• WHAT NEEDS TO BE DONE: The entries that follow must be written out exactly, without any of the pictures they contain.

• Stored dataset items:
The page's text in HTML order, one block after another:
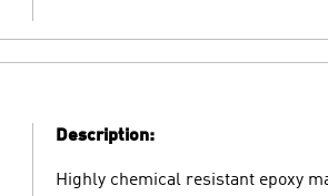
Description:
Highly chemical resistant epoxy
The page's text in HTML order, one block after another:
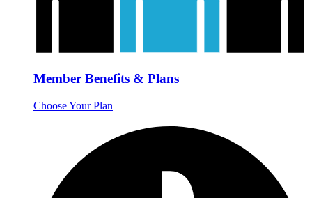
Member Benefits & Plans
Choose Your Plan
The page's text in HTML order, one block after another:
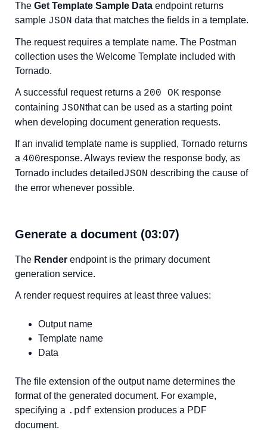
The Get Template Sample Data endpoint returns
sample JSON data that matches the fields in a template.
The request requires a template name. The Postman
collection uses the Welcome Template included with
Tornado.
A successful request returns a 200 OK response
containing JSONthat can be used as a starting point
when developing document generation requests.
If an invalid template name is supplied, Tornado returns
a 400response. Always review the response body, as
Tornado includes detailedJSON describing the cause of
the error whenever possible.
Generate a document (03:07)
The Render endpoint is the primary document
generation service.
A render request requires at least three values:
Output name
Template name
Data
The file extension of the output name determines the
format of the generated document. For example,
specifying a .pdf extension produces a PDF
document.

• EXERCISE SOLUTION:
The page's text in HTML order, one block after another:
Description:
Highly chemical resistant epoxy
The page's text in HTML order, one block after another:
Member Benefits & Plans
Choose Your Plan
The page's text in HTML order, one block after another:
The Get Template Sample Data endpoint returns
sample JSON data that matches the fields in a template.
The request requires a template name. The Postman
collection uses the Welcome Template included with
Tornado.
A successful request returns a 200 OK response
containing JSONthat can be used as a starting point
when developing document generation requests.
If an invalid template name is supplied, Tornado returns
a 400response. Always review the response body, as
Tornado includes detailedJSON describing the cause of
the error whenever possible.
Generate a document (03:07)
The Render endpoint is the primary document
generation service.
A render request requires at least three values:
Output name
Template name
Data
The file extension of the output name determines the
format of the generated document. For example,
specifying a .pdf extension produces a PDF
document.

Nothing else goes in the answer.